まさかあなたが汗の飛び散るムキムキのマッチョ男が好きだったなんて……私には絶対に無理なタイプですわね」
「なにそれ? 別にわたしは、そんな目的でモンク僧の修行の場を見に行ったんじゃないもん」
「うふふ、別に照れなくてもいいじゃない。あなたのことが一つ知れて嬉しいんですから」
「だから違うってば」
「でも私は汗臭さとは縁遠い、まるで薔薇の匂いが周囲に香るような……細身で優雅な美青年がいいですわねぇ」
「リアン、ひとの話全然聞いてないな!」
そんな他愛のない言い合いを続けながら弁髪の男との待ち合わせ場所へ向かうと、
丁度男がこちらに向かって走って来るのが見えた。
「……大変お待たせいたしました!」
「どうだったんですの? やっぱり会うのは無理かしら?」
「いえ、シグン大僧正様はお会いになられるそうです。ささ、こちらへご案内いたします」
弁髪の男に続いて、関係者以外立ち入り禁止である静まり返った廊下にティエル達は案内された。
歩みに合わせて揺れる男の三つ編みを後ろから眺めながら、ティエルはふと思いついたように口を開く。
「大僧正ってどんなひとなのかな? 確かこのベムジンで、一番偉いお坊さんなんだよね」
「シグン大僧正様は、あの伝説の生きた仏と言われるゼミダラ前大僧正様の一番弟子であったお方なのですよ」
「へぇ……」
「ティエル。折角僧侶さんが説明してくれているんですから、もう少し興味のありそうな相槌を打ちなさいな」
「あ、ごめん。別に興味がないわけじゃないんだよ。リアンはどうしてその人に用があるの?」
「そのうちに分かりますわよ」
「ふーん、いいけどさ」
どこか含みのあるリアンの言い方に、然程興味を示す様子もないティエルの前に大きな扉が現れた。

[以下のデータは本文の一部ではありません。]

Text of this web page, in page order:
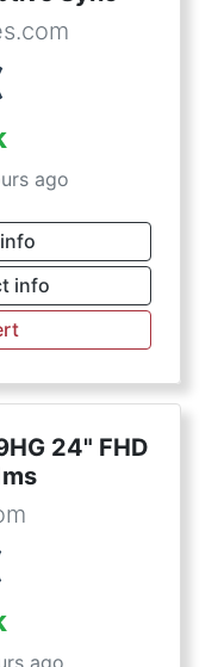
ago
info
24" FHD
ago

修行僧の男はティエルとリアンに対して一旦制止の仕草を取ると、力強く扉をノックした。
ドンドン。
二回叩いた後、背筋をしゃんと伸ばしてはっきりとした声で言葉を発する。
「シグン大僧正様、お客様をお連れいたしました!」
「……入りなさい」
扉の中から嗄れた老人の声が聞こえると、軋んだ大きな音が鳴りゆっくりと扉が開かれていく。
部屋の中は薄暗く、様子がよく分からない。
「それでは、わたくしはこれで」
軽く会釈をすると、修行僧は一礼をして去っていった。